The problem:
Hand back the entries exactly as written, minus every picture.

(Stored dataset items)
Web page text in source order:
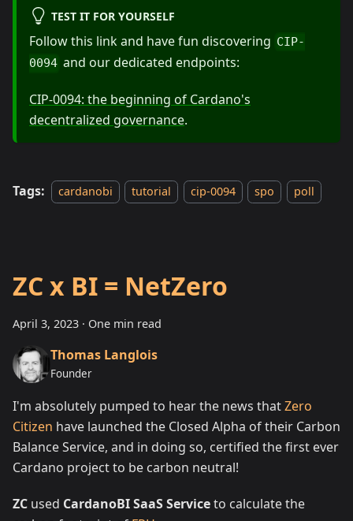
TEST IT FOR YOURSELF
Follow this link and have fun discovering CIP-
0094 and our dedicated endpoints:
CIP-0094: the beginning of Cardano's
decentralized governance.
Tags: cardanobi tutorial cip-0094 spo poll
ZC x BI = NetZero
April 3, 2023 · One min read
Thomas Langlois
Founder
I'm absolutely pumped to hear the news thatZero
Citizen have launched the Closed Alpha of their Carbon
Balance Service, and in doing so, certified the first ever
Cardano project to be carbon neutral!
ZC used CardanoBI SaaS Serviceto calculate the

Output for this task:
Web page text in source order:
TEST IT FOR YOURSELF
Follow this link and have fun discovering CIP-
0094 and our dedicated endpoints:
CIP-0094: the beginning of Cardano's
decentralized governance.
Tags: cardanobi tutorial cip-0094 spo poll
ZC x BI = NetZero
April 3, 2023 · One min read
Thomas Langlois
Founder
I'm absolutely pumped to hear the news thatZero
Citizen have launched the Closed Alpha of their Carbon
Balance Service, and in doing so, certified the first ever
Cardano project to be carbon neutral!
ZC used CardanoBI SaaS Serviceto calculate the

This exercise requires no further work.